Я плохо помню эти похороны, потому что они никак не связывались у меня в голове с моим папой. Я помню, мне казалось, будто все на меня смотрят, а я не соответствую торжественности момента, потому что даже скупую слезу не могла пустить. Еще я страшно боялась, что захихикаю, может быть даже хрюкну, но вовсе не потому, что мне было смешно, зажимала рот руками и пыталась думать о Василисе, потому что мысли о ней всегда вызывали у меня грусть, но сейчас не вызвали. И я не помню, когда именно наступило то мгновение, где я перестала вообще что-либо ощущать по поводу происходящего. Но это всего лишь означало, что из моего богатого арсенала психологических защит была извлечена защита, которая называлась изоляцией эмоций. В этой наглухо заколоченной крепости можно какое-то время переждать осаду шока, пока не подтянутся союзные войска. Но я точно помню, что мне мерещилось, будто союзников у меня больше никаких не осталось, ведь все они сидели за забором иерусалимской Деревни в тысячах километров отсюда и нас разделяло море. А все, что было здесь, представлялось незнакомым, чужим, непонятным и неспособным понять меня.

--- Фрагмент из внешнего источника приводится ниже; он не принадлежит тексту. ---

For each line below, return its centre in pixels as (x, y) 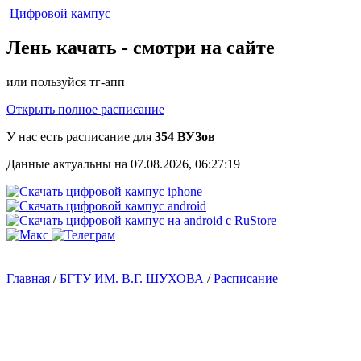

И Тенгиз казался незнакомым и другим. Вне привычной Деревни, вне Иерусалима, в этой Одессе, этот Тенгиз будто превратился в чужого человека, о котором я ничего не знала. И от этого было еще хуже, потому что он словно выпал из той роли, которую должен был всегда для меня исполнять, но больше не исполнял. Так что в какой-то момент я поняла, что потеряла не только папу, но еще и мадриха. Лучше бы он никогда не выходил из Деревни.
Глава 52
Проводник
Тенгиз уговорил всю мою семью сидеть шиву семь дней дома, хоть мой папа не был евреем и в заповеди это не входило. Он на этом настоял, потому что еврейские обычаи не просто так из пальца высосаны, а являются рецептом к душевному равновесию, так что не важно, по ком сидишь шиву, важно просто семь дней горевать и ничего больше не делать.
Тенгиз сидел с нами все семь дней, рассматривал семейные альбомы: мои белые банты в первом классе, тридцать снимков рядом с Дюком, первые очки Кирилла, свадьба родителей в ресторане “Волна”, папина школа, папины каникулы с мячом и гурьбой пацанов в трусах до шеи на даче тети Гали на четырнадцатой станции Фонтана, послевоенная молодость бабушки и деда, запечатленная в фотоателье. Маминого детства в альбомах не было, но она вдруг заговорила про своих родителей, про их отъезд и даже про гетто на Слободке, о чем всегда молчала. Дед рассказывал про Херсон, Очаков, про войну, артиллерийский полк, про ранение и показал шрам на бедре. Бабушка тарахтела про Казань, эвакуацию и интеллигентных врачей и фельдшеров, которые были ее предками, и были они родом из польско-литовских княжеств, давно вычеркнутых из исторических учебников.